To study in Brazil you will need to show that all of your UK qualifications have been obtained from an accredited higher education institution.
When applying for postgraduate study you will need to prove you have a licentiatura degree (or an international equivalent to a Bachelors degree) as well as providing additional evidence such as:
- an application form;
- official copies of qualifications;
- a research proposal;
- a letter of recommendation from your tutor or a professor;
- ID photos.
These requirements will vary depending on the field of study and the university to which you are applying.
University courses and examinations are usually delivered in Portuguese, the language of the country, so in order to be admitted onto many courses you must be able to prove that you are proficient in the language.

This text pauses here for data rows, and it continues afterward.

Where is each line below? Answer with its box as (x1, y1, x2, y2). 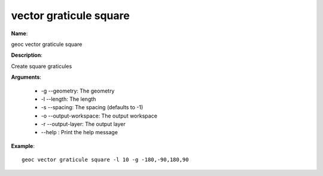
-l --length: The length (41, 95, 96, 103)
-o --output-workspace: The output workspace (41, 112, 158, 119)
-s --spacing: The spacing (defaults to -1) (41, 104, 144, 111)
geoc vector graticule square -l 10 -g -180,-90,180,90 (22, 156, 189, 163)
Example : (11, 142, 35, 149)
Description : (11, 51, 43, 59)
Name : (11, 30, 28, 37)
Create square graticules (11, 63, 72, 70)
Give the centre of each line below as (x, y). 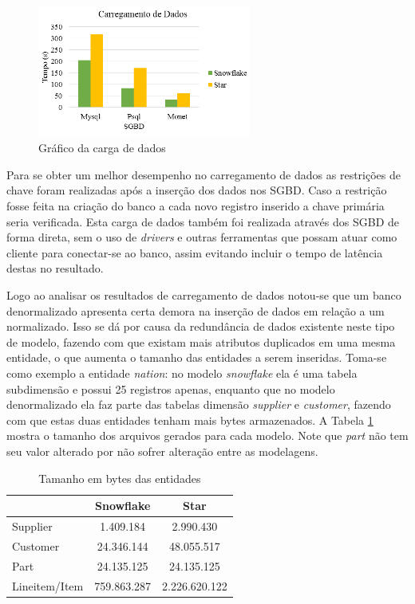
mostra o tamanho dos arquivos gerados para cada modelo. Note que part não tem (207, 435)
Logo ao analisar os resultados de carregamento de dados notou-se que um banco (204, 295)
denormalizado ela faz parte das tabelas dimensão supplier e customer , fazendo (199, 404)
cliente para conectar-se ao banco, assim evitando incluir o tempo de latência (195, 252)
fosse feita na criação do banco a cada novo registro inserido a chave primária (196, 206)
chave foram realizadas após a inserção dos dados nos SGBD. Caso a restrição (197, 190)
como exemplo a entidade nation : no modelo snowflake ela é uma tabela (182, 373)
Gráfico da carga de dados (102, 148)
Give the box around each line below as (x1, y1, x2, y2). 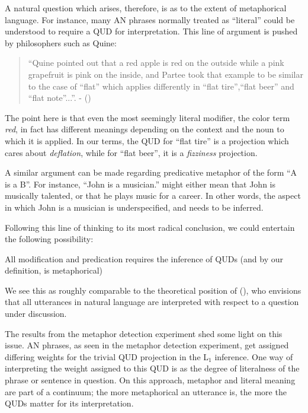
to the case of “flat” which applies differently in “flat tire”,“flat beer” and (28, 80, 294, 92)
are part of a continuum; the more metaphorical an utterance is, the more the (5, 385, 287, 398)
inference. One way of (214, 350, 293, 363)
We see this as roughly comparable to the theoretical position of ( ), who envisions (5, 284, 301, 296)
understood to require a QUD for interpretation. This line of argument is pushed (5, 25, 298, 37)
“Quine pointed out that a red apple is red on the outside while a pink (28, 56, 284, 69)
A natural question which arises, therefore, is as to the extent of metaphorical (5, 2, 287, 14)
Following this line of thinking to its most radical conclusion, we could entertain (5, 221, 295, 233)
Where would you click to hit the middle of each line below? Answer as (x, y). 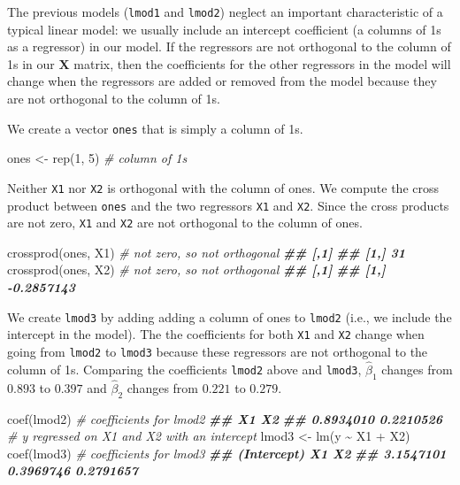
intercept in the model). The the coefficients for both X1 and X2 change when (216, 334)
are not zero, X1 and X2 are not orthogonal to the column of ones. (185, 223)
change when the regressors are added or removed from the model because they (222, 81)
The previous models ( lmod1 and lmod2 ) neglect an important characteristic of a (225, 12)
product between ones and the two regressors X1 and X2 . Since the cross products (228, 205)
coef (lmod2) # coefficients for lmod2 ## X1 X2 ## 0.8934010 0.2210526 (225, 418)
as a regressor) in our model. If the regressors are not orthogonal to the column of (229, 46)
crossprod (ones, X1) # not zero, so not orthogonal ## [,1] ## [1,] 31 (206, 252)
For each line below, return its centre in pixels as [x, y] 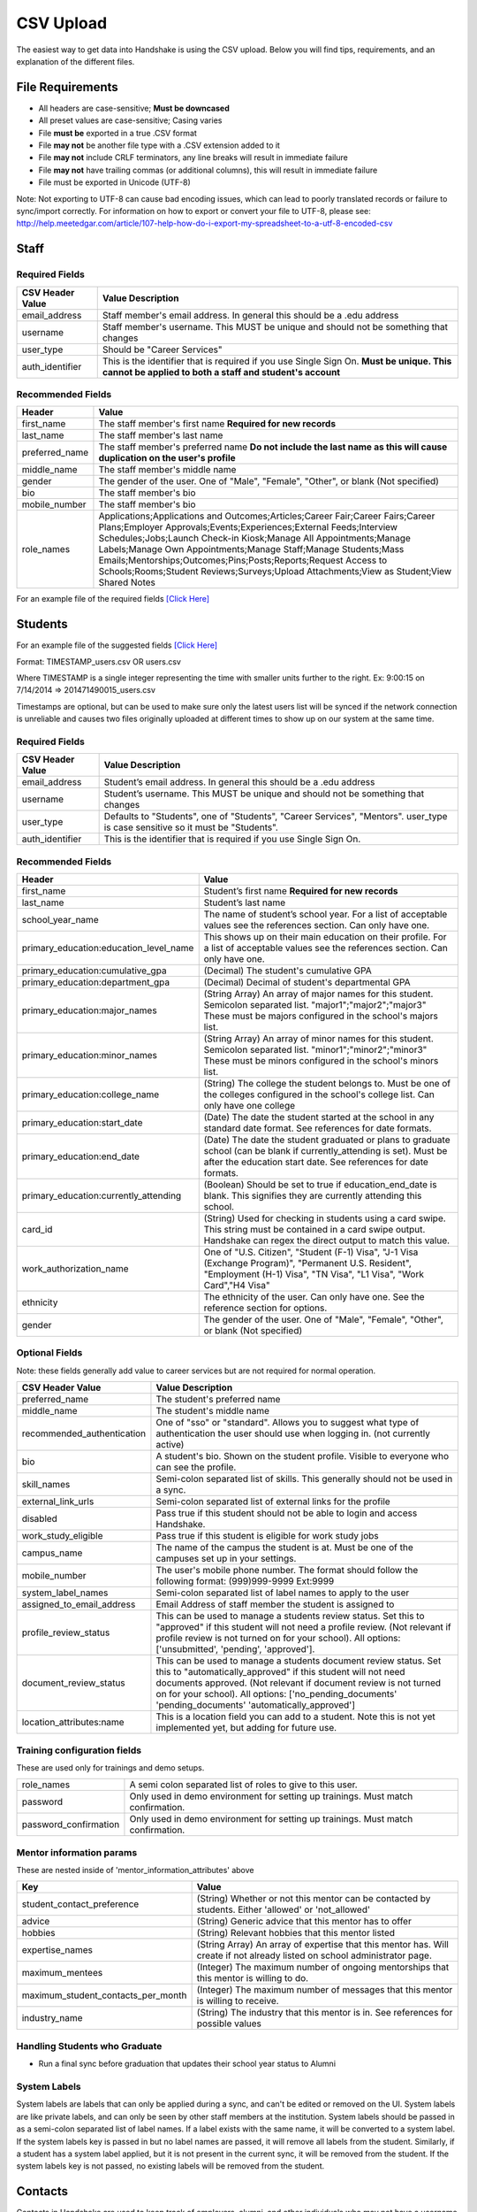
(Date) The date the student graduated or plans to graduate [327, 1140]
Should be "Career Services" [162, 349]
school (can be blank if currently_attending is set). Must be [326, 1151]
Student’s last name [245, 902]
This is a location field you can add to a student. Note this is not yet [296, 1717]
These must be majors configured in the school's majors [321, 1016]
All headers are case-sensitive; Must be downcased [134, 108]
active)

You can demonstrate this knowledge by providing a CELPE-Bras certificate, the only Portuguese proficiency test recognised in Brazil. For more information see the Embassy of Brazil in London - Certificate of Proficiency in Portuguese (CELPE - Bras).
A handful of universities are starting to offer international programmes taught in English, however a basic understanding of Portuguese would still be required.
If you wish to study in Brazil you must apply for a student visa through the Consulate General of Brazil in your home country. Visas are issued for one year but can be renewed.
You can fill out the application form online but to fulfil the requirements you will need to send a completed and signed copy to your Brazilian Consulate, along with the following documents:
- passport with at least six months validity;
- copy of your birth certificate;
- two printed and signed visa application forms;
- two passport sized photographs;
- copy of your letter of acceptance from a Brazilian institution;
- proof of sufficient funds for the duration of your stay;
- conviction history for the last three months;
- medical certificate.
Once you arrive in Brazil you must register with your local branch of the Federal Police within 30 days, this is needed to formalise your stay and for you to acquire a foreigners ID card.
Brazilian exchanges and placements
There are a number of exchanges and placements on offer which enable students to study at Brazilian universities, these include:
- Study in Brazil - a programme which aims to promote education in Brazil to foreign students and foreign exchange organisations.
- Universidade Federal do Rio de Janeiro (UFRJ) International Mobility Exchange Programme - student exchange programme which aids students wishing to study in Brazil. UK institutions with an agreement with the UFRJ include Durham University, Kings College London, University of Nottingham, Queen's University of Belfast and the University of Glasgow.
- IAESTE UK - provides science, technology and engineering students with the opportunity to embark on a 12-week paid placement in the summer and for longer periods at other times of the year.
There may be Brazilian exchange placements available at postgraduate level at some UK institutions, so check with your university for opportunities.
A PhD - or a Doutorado as they call it in Brazil - is the highest degree you can study and takes three to four years to complete.
You will need a Mestrado (or international equivalent to a Masters) to start a doctoral programme in the country.